# Your instructions
Leave out the pictures, and quote exactly the lines running from the one with "pixels as (x1, y1, x2, y2)" through the last line of the entries below.

# Dataset excerpts

□ □ □

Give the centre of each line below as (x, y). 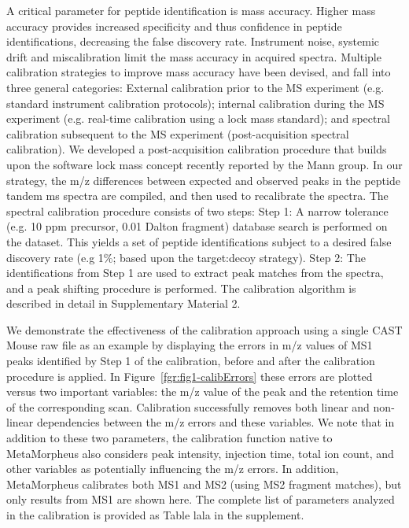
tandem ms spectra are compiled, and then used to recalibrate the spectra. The (197, 196)
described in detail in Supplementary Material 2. (123, 303)
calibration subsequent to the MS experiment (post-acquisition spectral (178, 133)
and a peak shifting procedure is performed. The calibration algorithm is (181, 288)
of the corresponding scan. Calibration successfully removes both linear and (188, 406)
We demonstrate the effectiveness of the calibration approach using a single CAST (204, 329)
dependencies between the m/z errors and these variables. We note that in (216, 422)
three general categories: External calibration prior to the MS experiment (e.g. (195, 87)
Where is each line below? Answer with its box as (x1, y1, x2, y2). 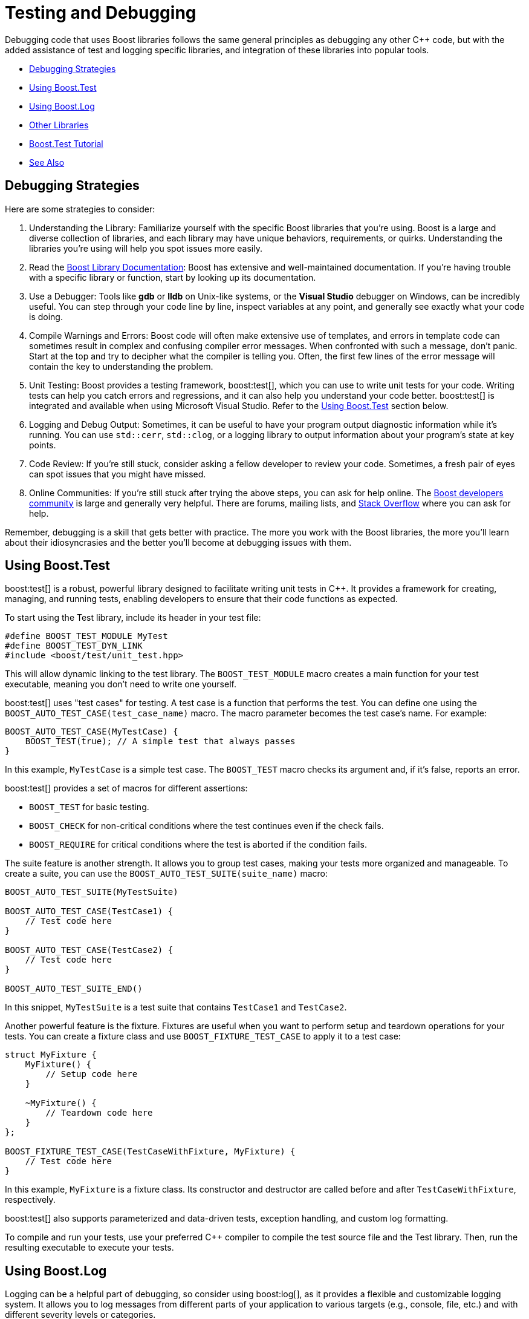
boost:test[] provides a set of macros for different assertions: (5, 783, 248, 794)
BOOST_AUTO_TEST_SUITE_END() (5, 984, 143, 994)
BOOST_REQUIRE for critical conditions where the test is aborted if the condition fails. (29, 839, 367, 850)
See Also (29, 157, 65, 168)
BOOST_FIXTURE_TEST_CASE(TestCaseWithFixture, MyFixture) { (5, 1147, 296, 1157)
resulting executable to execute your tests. (5, 1242, 174, 1253)
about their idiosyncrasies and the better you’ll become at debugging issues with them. (5, 537, 352, 548)
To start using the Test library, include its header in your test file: (5, 612, 261, 623)
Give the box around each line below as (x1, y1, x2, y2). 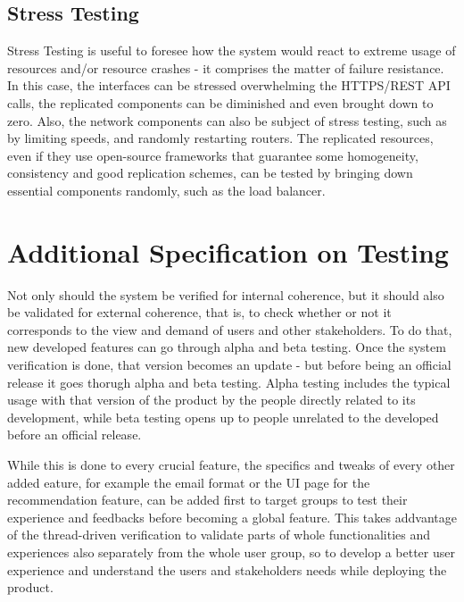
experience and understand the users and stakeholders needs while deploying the (7, 560, 447, 579)
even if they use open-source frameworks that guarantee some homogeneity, (7, 146, 418, 164)
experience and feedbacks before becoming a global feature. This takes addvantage (7, 507, 457, 526)
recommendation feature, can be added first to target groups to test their (7, 490, 408, 509)
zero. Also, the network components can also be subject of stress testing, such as (7, 111, 447, 130)
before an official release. (7, 425, 142, 444)
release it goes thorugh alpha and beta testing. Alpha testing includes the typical (7, 372, 451, 391)
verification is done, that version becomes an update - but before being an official (7, 355, 452, 374)
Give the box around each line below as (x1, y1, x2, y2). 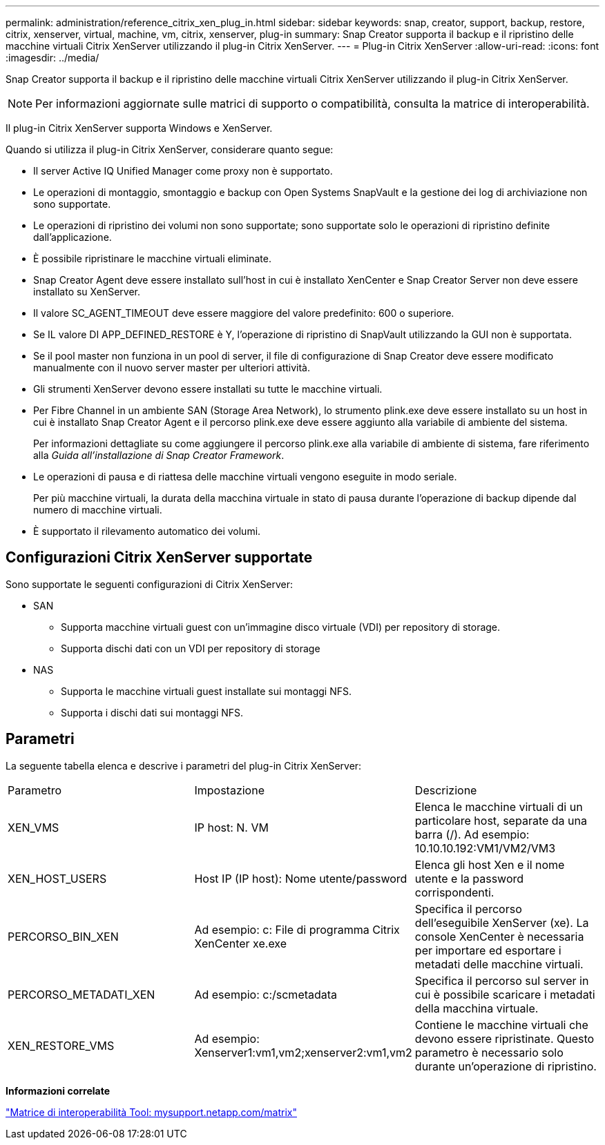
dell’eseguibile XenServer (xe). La (414, 915, 589, 930)
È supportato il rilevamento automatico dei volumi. (33, 525, 261, 537)
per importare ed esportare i (414, 943, 561, 957)
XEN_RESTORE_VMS (8, 1038, 115, 1053)
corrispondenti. (414, 885, 494, 899)
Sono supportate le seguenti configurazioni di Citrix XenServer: (6, 578, 294, 590)
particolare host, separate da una (414, 813, 587, 828)
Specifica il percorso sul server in (414, 973, 589, 988)
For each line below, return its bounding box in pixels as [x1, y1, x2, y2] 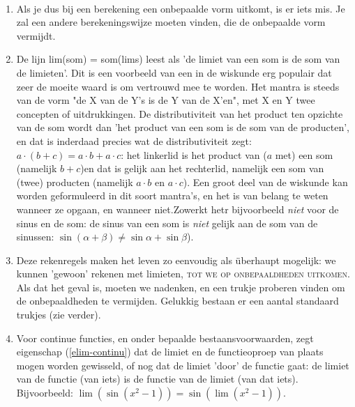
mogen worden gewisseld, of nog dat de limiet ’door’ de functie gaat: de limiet [16, 358, 349, 372]
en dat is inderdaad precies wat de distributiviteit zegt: [16, 133, 252, 148]
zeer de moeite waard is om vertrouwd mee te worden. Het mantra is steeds [16, 79, 340, 93]
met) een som [275, 147, 333, 162]
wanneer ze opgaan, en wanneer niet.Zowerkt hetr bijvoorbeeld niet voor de [16, 201, 339, 216]
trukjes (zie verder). [16, 307, 101, 322]
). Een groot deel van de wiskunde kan [183, 174, 348, 189]
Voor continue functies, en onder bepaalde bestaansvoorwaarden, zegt [16, 330, 314, 345]
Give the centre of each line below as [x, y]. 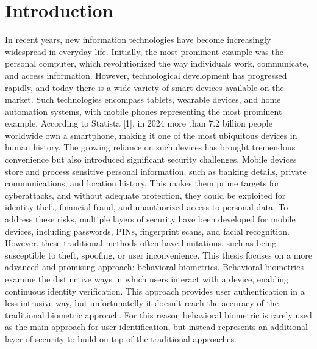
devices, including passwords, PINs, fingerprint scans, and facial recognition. [147, 231]
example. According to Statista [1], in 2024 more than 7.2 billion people [139, 123]
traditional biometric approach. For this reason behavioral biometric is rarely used [158, 314]
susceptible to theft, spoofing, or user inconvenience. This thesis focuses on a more [158, 255]
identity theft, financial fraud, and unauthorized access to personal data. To [147, 207]
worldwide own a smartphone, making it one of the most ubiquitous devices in [151, 135]
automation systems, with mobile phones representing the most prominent [144, 111]
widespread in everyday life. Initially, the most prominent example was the [144, 51]
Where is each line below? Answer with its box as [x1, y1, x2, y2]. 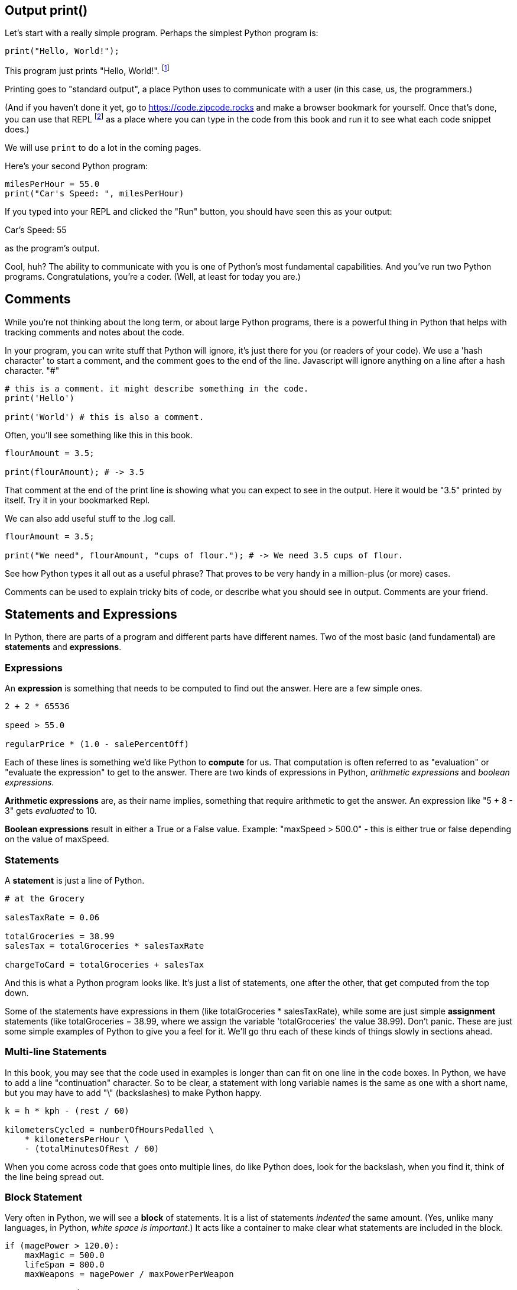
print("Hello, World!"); [5, 46, 119, 56]
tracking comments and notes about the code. [5, 326, 184, 337]
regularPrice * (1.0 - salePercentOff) [5, 739, 189, 749]
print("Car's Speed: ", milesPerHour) [5, 188, 184, 198]
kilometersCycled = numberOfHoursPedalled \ [5, 1124, 214, 1134]
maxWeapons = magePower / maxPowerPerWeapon [24, 1269, 234, 1279]
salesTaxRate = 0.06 [5, 912, 100, 922]
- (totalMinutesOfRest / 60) [24, 1143, 160, 1153]
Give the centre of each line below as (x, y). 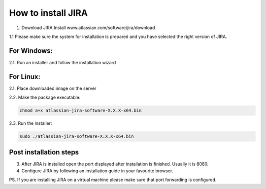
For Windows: (31, 51)
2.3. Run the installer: (31, 123)
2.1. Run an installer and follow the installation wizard (63, 62)
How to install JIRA (49, 13)
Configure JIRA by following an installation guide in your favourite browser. (97, 171)
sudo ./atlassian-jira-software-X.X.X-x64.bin (77, 136)
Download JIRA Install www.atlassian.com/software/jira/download (88, 28)
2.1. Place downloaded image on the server (53, 88)
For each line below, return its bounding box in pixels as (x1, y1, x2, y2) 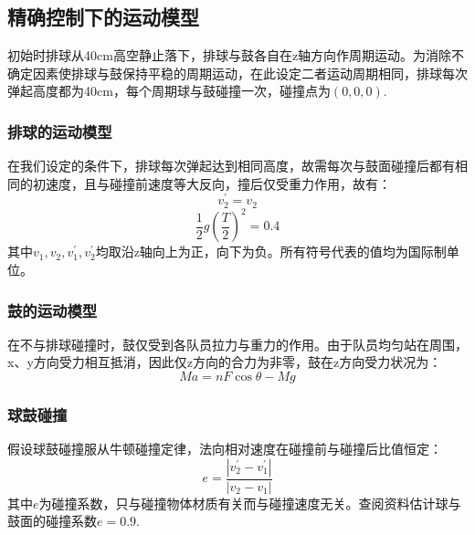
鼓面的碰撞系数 (7, 511, 97, 530)
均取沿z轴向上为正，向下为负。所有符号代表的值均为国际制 (95, 242, 447, 261)
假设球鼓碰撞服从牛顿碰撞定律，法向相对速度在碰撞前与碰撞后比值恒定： (7, 439, 442, 458)
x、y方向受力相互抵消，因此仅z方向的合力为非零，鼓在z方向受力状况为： (7, 352, 442, 372)
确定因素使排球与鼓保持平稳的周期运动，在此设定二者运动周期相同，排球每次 (7, 63, 468, 82)
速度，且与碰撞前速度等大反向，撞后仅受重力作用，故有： (45, 173, 391, 193)
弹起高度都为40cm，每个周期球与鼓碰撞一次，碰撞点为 (7, 81, 331, 100)
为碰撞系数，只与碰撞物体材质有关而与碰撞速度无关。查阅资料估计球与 (38, 493, 461, 512)
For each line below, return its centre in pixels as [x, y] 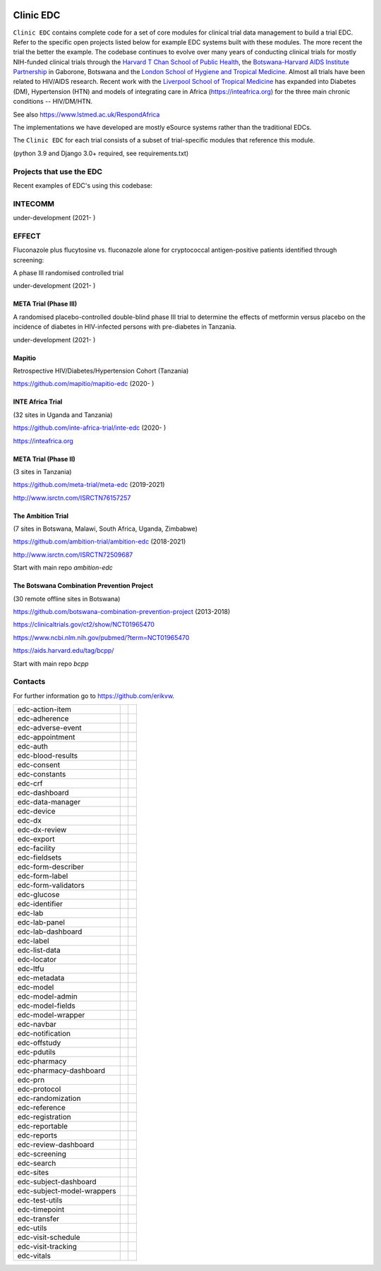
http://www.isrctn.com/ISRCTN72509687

□ □ □

# Exercise solution
For each line below, return its bounding box in pixels as (x1, y1, x2, y2) 
鼓面的碰撞系数 (7, 511, 97, 530)
均取沿z轴向上为正，向下为负。所有符号代表的值均为国际制 (95, 242, 447, 261)
假设球鼓碰撞服从牛顿碰撞定律，法向相对速度在碰撞前与碰撞后比值恒定： (7, 439, 442, 458)
x、y方向受力相互抵消，因此仅z方向的合力为非零，鼓在z方向受力状况为： (7, 352, 442, 372)
确定因素使排球与鼓保持平稳的周期运动，在此设定二者运动周期相同，排球每次 (7, 63, 468, 82)
速度，且与碰撞前速度等大反向，撞后仅受重力作用，故有： (45, 173, 391, 193)
弹起高度都为40cm，每个周期球与鼓碰撞一次，碰撞点为 (7, 81, 331, 100)
为碰撞系数，只与碰撞物体材质有关而与碰撞速度无关。查阅资料估计球与 (38, 493, 461, 512)
For each line below, return its centre in pixels as [x, y] 
http://www.isrctn.com/ISRCTN72509687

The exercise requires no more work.